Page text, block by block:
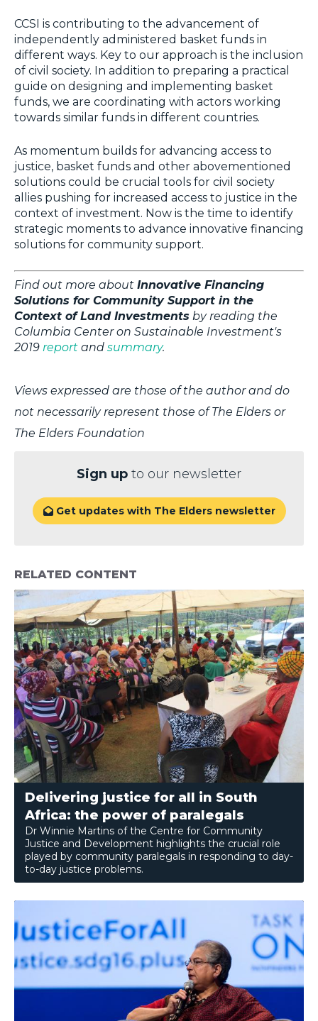
CCSI is contributing to the advancement of
independently administered basket funds in
different ways. Key to our approach is the inclusion
of civil society. In addition to preparing a practical
guide on designing and implementing basket
funds, we are coordinating with actors working
towards similar funds in different countries.
As momentum builds for advancing access to
justice, basket funds and other abovementioned
solutions could be crucial tools for civil society
allies pushing for increased access to justice in the
context of investment. Now is the time to identify
strategic moments to advance innovative financing
solutions for community support.
Find out more about Innovative Financing
Solutions for Community Support in the
Context of Land Investments by reading the
Columbia Center on Sustainable Investment's
2019 report and summary.
Views expressed are those of the author and do
not necessarily represent those of The Elders or
The Elders Foundation
Sign up to our newsletter
Get updates with The Elders newsletter
RELATED CONTENT
Delivering justice for all in South
Africa: the power of paralegals
Dr Winnie Martins of the Centre for Community
Justice and Development highlights the crucial role
played by community paralegals in responding to day-
to-day justice problems.
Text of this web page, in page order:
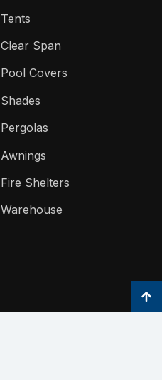
Tents
Clear Span
Pool Covers
Shades
Pergolas
Awnings
Fire Shelters
Warehouse
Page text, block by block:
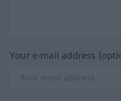
Your e-mail address
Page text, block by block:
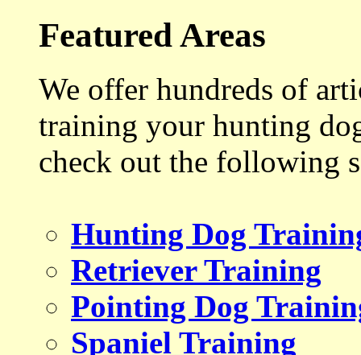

——

** Problem description **
Scan the data, and report each line that uses the word "access".

** Response to this task **
As momentum builds for advancing access to
allies pushing for increased access to justice in the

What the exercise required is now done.